The shadow behind the climate crisis: the biodiversity crisis. How can we drive investment into nature recovery?
Why we invested in Pivotal
💡 Want to start by going deeper into the biodiversity research? Check out our public Notion where we share some of our research into the space here.
Nature powers our economy
Businesses around the world rely on our diverse plant and animal species to create products and services. Half of the world’s GDP is dependent on nature. In fact, there is no major industry in the world - from mining to insurance to fishing - that is not significantly impacted by biodiversity loss already, or will be over the next 10 years, and the World Economic Forum ranks biodiversity loss in its top 3 global risks over the coming decade.
Why? Because land use change, pollution and overexploitation has destroyed much of the natural world. We have now severely altered around three quarters of land and two thirds of marine ecosystems. One million plant and animal species are now under threat of extinction, and 68% of all monitored wildlife populations have been lost in just 50 years (1970-2016).

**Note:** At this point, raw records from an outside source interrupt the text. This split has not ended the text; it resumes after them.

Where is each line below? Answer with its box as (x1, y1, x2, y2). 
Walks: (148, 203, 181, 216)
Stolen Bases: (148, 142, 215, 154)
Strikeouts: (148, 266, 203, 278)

Insect populations are under danger of collapse - which would devastate our global food production, as 3 out of 4 crops depend on insects for pollination. These losses are all compounded by climate change: both a cause and an effect of ecological decline. Biodiversity provides almost every ecosystem service we rely on - from climate regulation to water purification and soil fertility, but to date we have ignored the threats to biodiversity and nature.

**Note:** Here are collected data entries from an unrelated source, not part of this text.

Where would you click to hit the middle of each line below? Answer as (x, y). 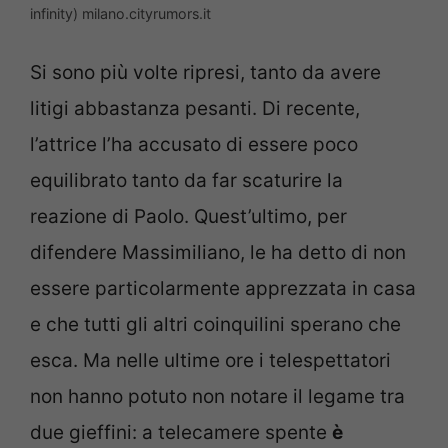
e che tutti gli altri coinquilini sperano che (215, 325)
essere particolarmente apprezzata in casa (223, 289)
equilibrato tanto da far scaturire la (186, 181)
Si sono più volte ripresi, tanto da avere (205, 73)
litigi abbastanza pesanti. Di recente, (195, 109)
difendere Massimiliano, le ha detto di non (218, 253)
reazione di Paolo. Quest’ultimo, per (188, 217)
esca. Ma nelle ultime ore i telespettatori (210, 361)
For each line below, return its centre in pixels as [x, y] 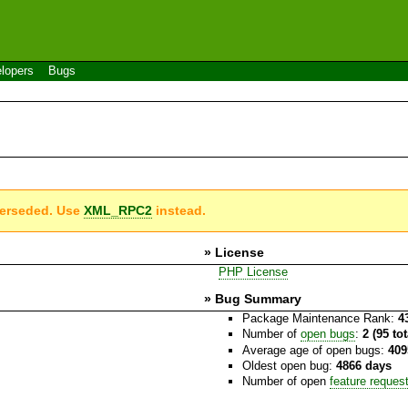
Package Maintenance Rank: [320, 318]
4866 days [363, 365]
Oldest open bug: [289, 365]
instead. [179, 210]
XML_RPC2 [118, 210]
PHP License [253, 271]
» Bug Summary [253, 298]
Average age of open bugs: [315, 350]

There is some good news. Biodiversity is finally getting the international attention it deserves. In 2021 the UN launched the ‘Decade on Ecosystem Restoration’ - a rallying call for the protection and revival of ecosystems. 98 financial institutions signed the Finance for Biodiversity Pledge in 2022, representing 19 countries and almost 14 trillion Euro in assets.
The Nature Positive movement is gaining momentum too. More and more businesses - like Nestle, PepsiCo and Unilever - are making commitments to manage their impact on nature, recognising that ecological decline is a systemic risk. The Nature Positive movement is inspiring businesses to commit to become overall nature positive, across their value chains, compensating for those impacts they cannot avoid.
Learning from the carbon markets
There is increasing recognition of the value of biodiversity - and a renewed appetite to invest in restoring and preserving nature - but the next question is where exactly to deploy this capital.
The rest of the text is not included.